Because feline eosinophilic disease is linked to allergies, the first step in treating it is eliminating allergens. Any cat with the condition should be on very good flea control. Special hypoallergenic diets should be considered. Affected cats should be kept indoors to reduce exposure to environmental allergens and mosquitoes. (Mosquitoes are common triggers for feline allergies.)

Treatment with antibiotics usually helps because secondary infections are common and can exacerbate the lesions.

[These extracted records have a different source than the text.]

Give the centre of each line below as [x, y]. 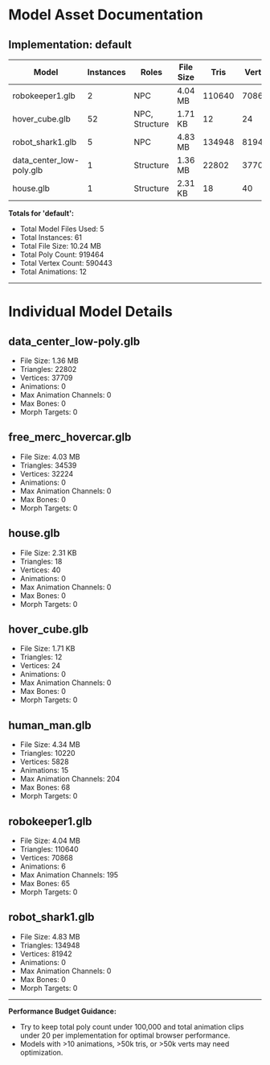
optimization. [41, 1052]
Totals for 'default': [41, 213]
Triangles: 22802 [48, 369]
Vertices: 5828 [45, 762]
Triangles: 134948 [50, 945]
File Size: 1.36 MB [49, 361]
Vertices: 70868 [47, 858]
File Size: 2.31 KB [49, 552]
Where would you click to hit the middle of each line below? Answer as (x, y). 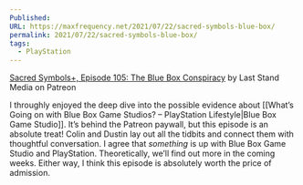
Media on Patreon (43, 87)
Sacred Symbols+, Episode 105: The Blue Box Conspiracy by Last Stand (145, 77)
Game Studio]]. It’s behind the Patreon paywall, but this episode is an (139, 125)
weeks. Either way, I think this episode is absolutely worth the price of (141, 163)
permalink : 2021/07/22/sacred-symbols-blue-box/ (104, 35)
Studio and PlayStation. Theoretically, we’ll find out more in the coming (142, 154)
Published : (30, 18)
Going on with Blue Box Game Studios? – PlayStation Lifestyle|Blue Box (143, 115)
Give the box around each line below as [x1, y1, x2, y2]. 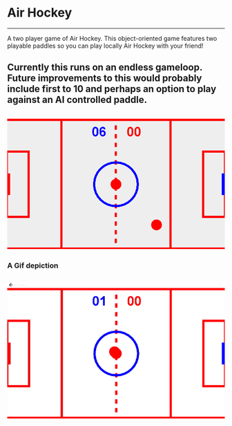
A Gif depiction [7, 261, 59, 270]
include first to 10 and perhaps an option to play [7, 83, 217, 95]
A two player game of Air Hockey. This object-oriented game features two [7, 34, 217, 42]
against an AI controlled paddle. [7, 94, 147, 106]
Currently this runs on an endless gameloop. [7, 62, 202, 73]
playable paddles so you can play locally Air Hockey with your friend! [7, 41, 204, 50]
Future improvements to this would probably [7, 73, 202, 84]
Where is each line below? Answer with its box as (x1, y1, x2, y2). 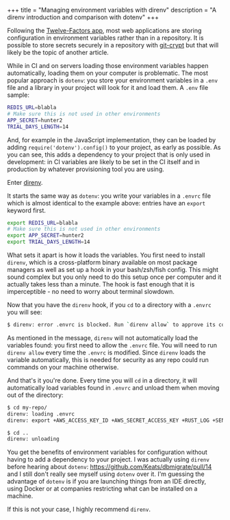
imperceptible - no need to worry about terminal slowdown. (7, 288, 175, 295)
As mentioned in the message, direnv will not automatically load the (7, 333, 199, 342)
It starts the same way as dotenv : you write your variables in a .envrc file (7, 192, 211, 200)
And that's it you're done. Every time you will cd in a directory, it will (7, 376, 197, 384)
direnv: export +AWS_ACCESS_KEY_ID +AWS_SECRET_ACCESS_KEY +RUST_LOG (7, 417, 210, 424)
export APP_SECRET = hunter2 (7, 232, 84, 239)
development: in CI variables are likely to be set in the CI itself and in (7, 157, 200, 166)
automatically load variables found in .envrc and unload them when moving (7, 383, 220, 392)
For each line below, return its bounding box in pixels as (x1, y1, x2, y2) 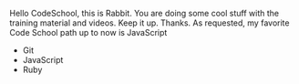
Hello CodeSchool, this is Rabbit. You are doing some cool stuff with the (9, 8, 280, 18)
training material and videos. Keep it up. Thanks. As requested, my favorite (9, 17, 290, 28)
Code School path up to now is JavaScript (9, 27, 168, 37)
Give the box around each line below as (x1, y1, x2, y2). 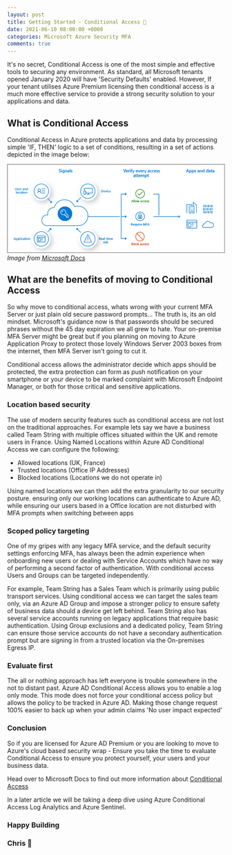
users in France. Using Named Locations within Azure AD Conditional (7, 437, 204, 446)
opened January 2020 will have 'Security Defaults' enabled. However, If (7, 75, 212, 83)
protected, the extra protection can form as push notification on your (7, 368, 202, 376)
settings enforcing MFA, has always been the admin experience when (7, 549, 205, 558)
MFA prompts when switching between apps (7, 509, 134, 517)
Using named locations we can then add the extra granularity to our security (7, 486, 224, 495)
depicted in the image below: (7, 150, 90, 159)
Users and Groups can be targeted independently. (7, 572, 150, 580)
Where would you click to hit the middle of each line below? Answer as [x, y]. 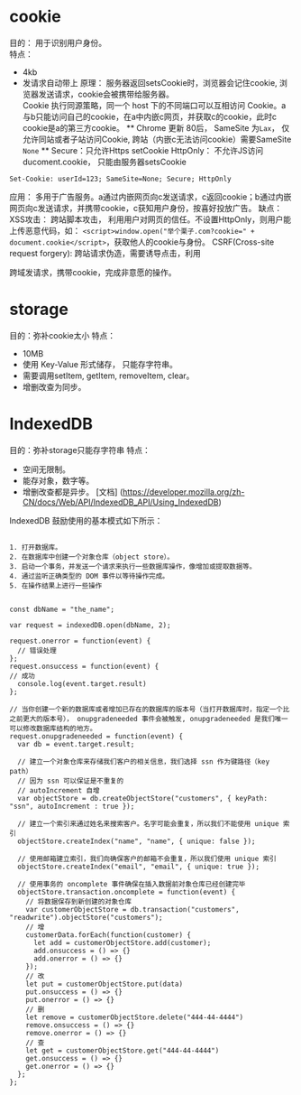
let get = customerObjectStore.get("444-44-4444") [123, 1050]
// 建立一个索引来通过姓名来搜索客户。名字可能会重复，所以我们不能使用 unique [148, 823]
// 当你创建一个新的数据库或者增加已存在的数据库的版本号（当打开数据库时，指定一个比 [150, 709]
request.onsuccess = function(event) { [84, 666]
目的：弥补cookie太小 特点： [62, 335]
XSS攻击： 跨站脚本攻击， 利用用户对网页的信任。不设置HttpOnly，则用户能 [150, 219]
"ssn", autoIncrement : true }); [72, 806]
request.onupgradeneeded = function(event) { [96, 736]
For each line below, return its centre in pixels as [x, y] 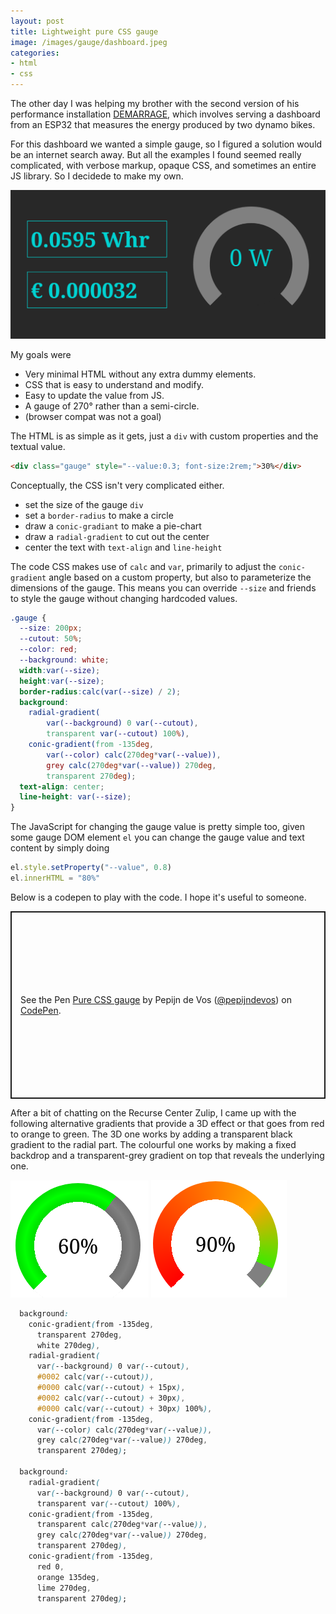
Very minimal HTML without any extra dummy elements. [140, 374]
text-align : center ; [62, 786]
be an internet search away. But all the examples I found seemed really [156, 154]
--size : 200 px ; [51, 628]
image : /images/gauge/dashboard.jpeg [89, 42]
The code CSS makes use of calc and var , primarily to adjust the [143, 566]
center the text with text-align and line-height [123, 547]
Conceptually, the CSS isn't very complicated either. [117, 485]
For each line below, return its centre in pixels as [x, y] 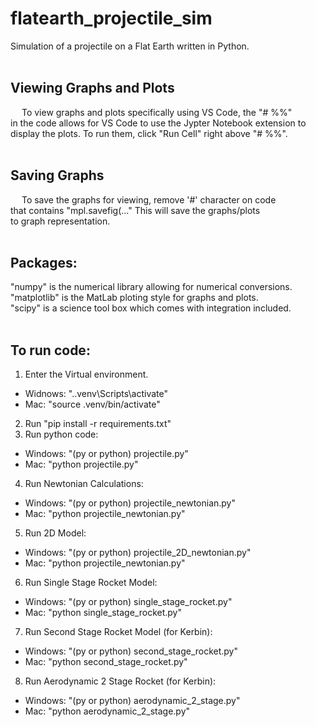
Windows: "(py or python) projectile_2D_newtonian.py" [138, 553]
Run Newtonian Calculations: [84, 484]
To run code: [50, 350]
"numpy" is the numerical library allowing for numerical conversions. [151, 287]
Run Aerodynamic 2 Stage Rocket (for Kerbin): [120, 681]
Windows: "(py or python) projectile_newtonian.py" [130, 503]
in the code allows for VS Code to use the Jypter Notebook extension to [158, 123]
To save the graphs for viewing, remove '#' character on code [149, 199]
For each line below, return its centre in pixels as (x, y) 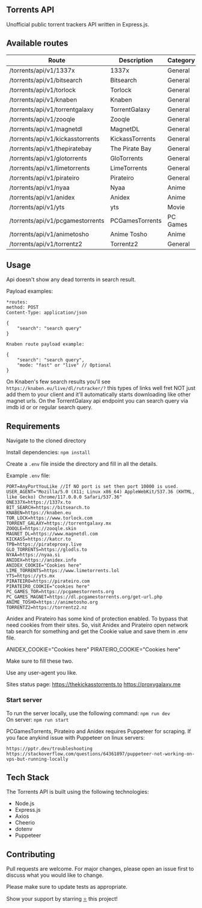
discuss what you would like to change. (55, 875)
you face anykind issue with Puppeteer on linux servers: (76, 737)
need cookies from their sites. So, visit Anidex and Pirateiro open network (97, 625)
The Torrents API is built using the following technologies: (78, 792)
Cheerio (25, 823)
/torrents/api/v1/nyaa (40, 187)
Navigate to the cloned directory (46, 440)
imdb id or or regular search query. (49, 407)
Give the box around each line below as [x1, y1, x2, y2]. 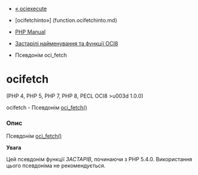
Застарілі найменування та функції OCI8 [14, 40, 118, 47]
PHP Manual [14, 28, 46, 35]
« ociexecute [14, 5, 47, 12]
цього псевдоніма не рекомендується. [6, 162, 106, 170]
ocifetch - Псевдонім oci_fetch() [6, 104, 88, 111]
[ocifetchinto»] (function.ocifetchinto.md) [14, 17, 118, 23]
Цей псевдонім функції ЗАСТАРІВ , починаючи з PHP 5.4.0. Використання [6, 156, 193, 163]
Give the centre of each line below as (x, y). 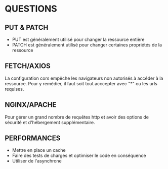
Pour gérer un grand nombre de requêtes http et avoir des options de (77, 117)
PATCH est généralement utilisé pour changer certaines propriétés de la (87, 45)
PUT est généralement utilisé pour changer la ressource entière (78, 39)
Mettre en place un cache (39, 150)
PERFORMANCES (33, 138)
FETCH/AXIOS (28, 66)
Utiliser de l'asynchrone (37, 161)
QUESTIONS (31, 9)
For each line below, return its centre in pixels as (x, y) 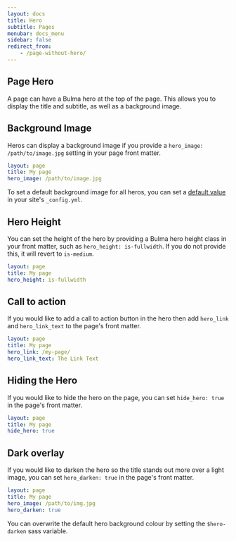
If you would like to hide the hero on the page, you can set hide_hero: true (116, 397)
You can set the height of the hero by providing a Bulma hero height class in (117, 238)
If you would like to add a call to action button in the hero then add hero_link (118, 318)
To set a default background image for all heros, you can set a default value (117, 192)
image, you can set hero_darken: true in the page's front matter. (101, 478)
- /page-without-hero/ (53, 54)
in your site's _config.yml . (45, 200)
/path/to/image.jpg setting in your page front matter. (84, 153)
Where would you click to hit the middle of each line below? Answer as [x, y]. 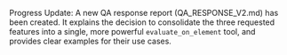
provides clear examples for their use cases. [90, 41]
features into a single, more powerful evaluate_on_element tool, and [132, 31]
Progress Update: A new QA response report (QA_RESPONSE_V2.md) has [144, 13]
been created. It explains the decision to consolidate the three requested [142, 22]
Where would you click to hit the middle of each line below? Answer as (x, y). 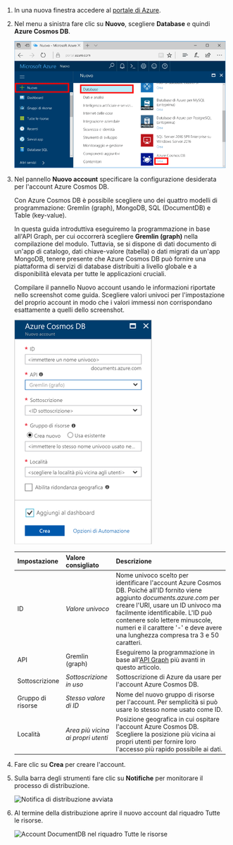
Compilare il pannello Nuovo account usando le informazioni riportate (115, 287)
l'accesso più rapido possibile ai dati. (169, 749)
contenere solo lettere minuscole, (164, 620)
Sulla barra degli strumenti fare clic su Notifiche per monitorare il (108, 778)
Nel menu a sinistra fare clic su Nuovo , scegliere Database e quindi (112, 24)
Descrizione (134, 561)
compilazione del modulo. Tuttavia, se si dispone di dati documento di (115, 244)
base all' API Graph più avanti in (160, 660)
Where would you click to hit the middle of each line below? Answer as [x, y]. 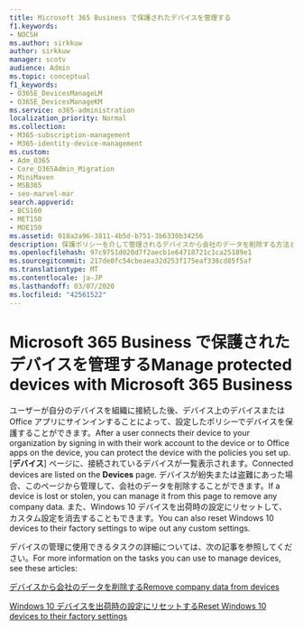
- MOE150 [26, 227]
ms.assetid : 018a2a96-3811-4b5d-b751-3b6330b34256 [106, 236]
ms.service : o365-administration [72, 110]
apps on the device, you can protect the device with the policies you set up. [150, 453]
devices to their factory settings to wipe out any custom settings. [130, 528]
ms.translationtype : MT [54, 270]
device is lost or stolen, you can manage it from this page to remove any [143, 496]
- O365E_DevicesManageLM [56, 93]

However, antibiotics alone are not likely to cure the lesions.

Vet examines a cat’s teeth by Shutterstock

Vet examines a cat’s teeth by Shutterstock

Allergies are a manifestation of aberrant immune system function. They occur when the immune system overreacts to allergens. Therefore, most cats with feline eosinophilic disease require medications to alter the function of the immune system in order to bring the condition under control. Steroids such as prednisolone are the agents used most frequently. Another medication, cyclosporine, also commonly is used.

Cate, it sounds like your veterinarian is on the right track for the most part. When treating feline eosinophilic disease it can take weeks or months for significant progress to occur. Patience is necessary. However, you might want to confirm the dose of steroids that your cat is taking; it might need to be adjusted up for a while, then tapered once you see a response. However, to truly tackle the problem you will need to be aggressive about allergen avoidance.

Cate, your cat will probably require steroids until the lesions have resolved fully. After that I hope that allergen avoidance will be sufficient to keep him comfortable and happy. Meanwhile, pain killers should be considered to help him feel better.

Feline eosinophilic disease is yet another reason why all cats should be on modern, effective flea preventatives.